The secret letters of Higgins to Cooke constantly point to James Tandy. On March 7, 1798, he urges Cooke 'to watch Napper Tandy's intercourse with his son, and through him with the rest of the incendiaries. His son waited on a Mr. Connell with a letter this day.' I quote this passage because of the name 'Connell' which occurs in it. The allusion is to the subsequently celebrated Daniel O'Connell. Higgins tells Cooke that 'Connell holds a commission from France (a Colonel's). He was to be called to the Bar here to please a very rich old uncle, but he is one of the most abominable and bloodthirsty republicans I ever heard of. The place of rendezvous is the Public Library in Eustace Street, where a private room is devoted to the leaders of the United Irish Society.'
The words are given as a curiosity, and not as accurately describing O'Connell's real sentiments, and the statement that this ardent youth, fresh from the mint of the French College at Douai, held a commission from France is one of the sensational myths with which Higgins loved to garnish his reports. In 1798 Daniel was called to the Bar to please, as Higgins correctly states, his rich uncle, Maurice Connell of Darrinane – traditionally known as 'Old Hunting Cap.' Higgins is also right in regarding the future Tribune as a rebel. He had joined the United Irishmen in 1798, but escaped in a turf-boat previous to the insurrection. It will be remembered that Maurice Connell, as shown by the Pelham MSS., was the first to report the arrival of a French fleet in Bantry Bay.
It is worthy of notice, in exploring the genus 'spy,' that the violently incisive language used by Higgins is never employed by McNally. The latter gives a man a wound and leaves him there.
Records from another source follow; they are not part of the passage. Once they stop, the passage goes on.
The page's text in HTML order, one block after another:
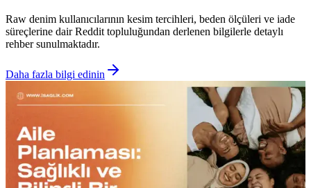
Raw denim kullanıcılarının kesim tercihleri, beden ölçüleri ve iade
süreçlerine dair Reddit topluluğundan derlenen bilgilerle detaylı
rehber sunulmaktadır.
Daha fazla bilgi edinin
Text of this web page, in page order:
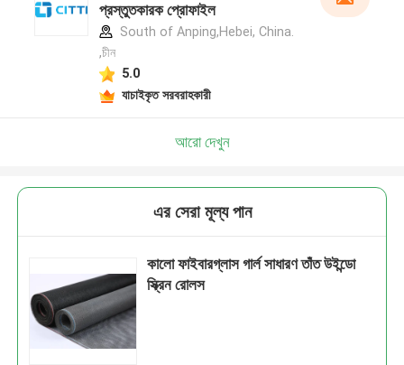
প্রস্তুতকারক প্রোফাইল
South of Anping,Hebei, China.
,চীন
5.0
যাচাইকৃত সরবরাহকারী
আরো দেখুন
এর সেরা মূল্য পান
কালো ফাইবারগ্লাস গার্ল সাধারণ তাঁত উইন্ডো
স্ক্রিন রোলস
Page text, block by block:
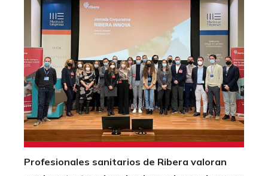
Profesionales sanitarios de Ribera valoran
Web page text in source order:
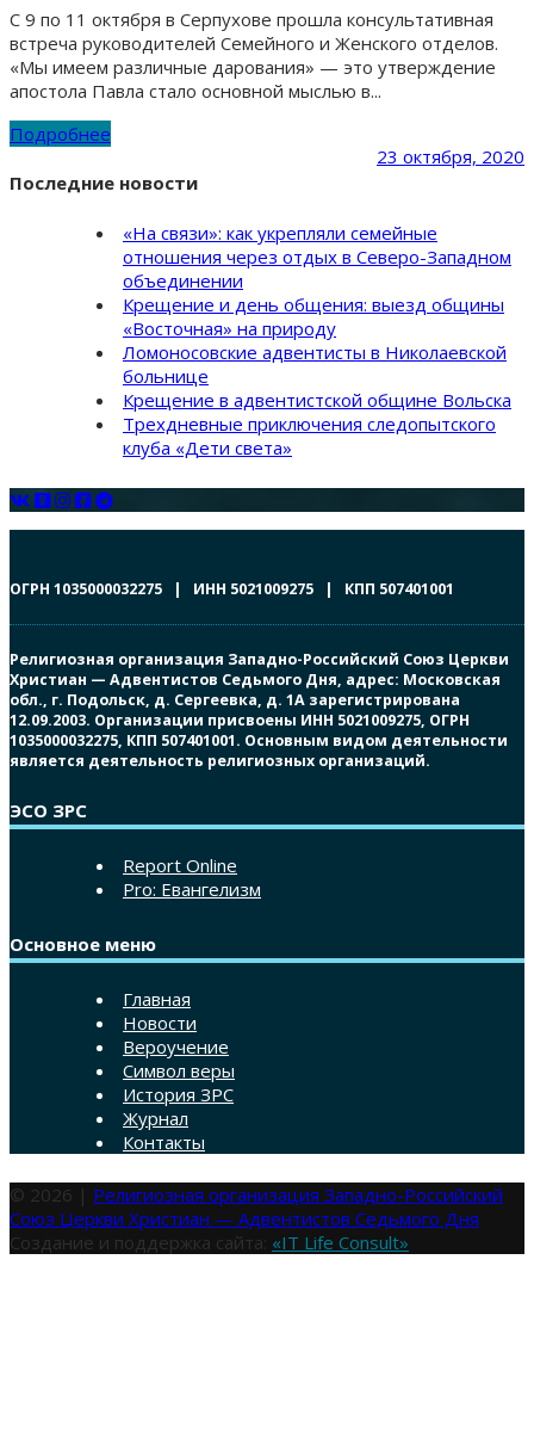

Higgins poignards his victims over and over again, and kicks their dead bodies, as in the case of Lord Edward Fitzgerald.
The arrest of James Tandy was made in 1803, a year after the death of Higgins, and is likely to have been prompted by Magan, who was active (see p. 157 ante) at that time. In closing these notices of the Tandy family, it may perhaps be mentioned that Napper Tandy's father took an ultra loyal part during the excitement caused by the rising of Charles Edward in 1745. A run on the Dublin Banks was made, and Faulkner's Journal of October 8 in that year contains a manifesto from some Dublin merchants, including Tandy, agreeing to accept their notes as cash.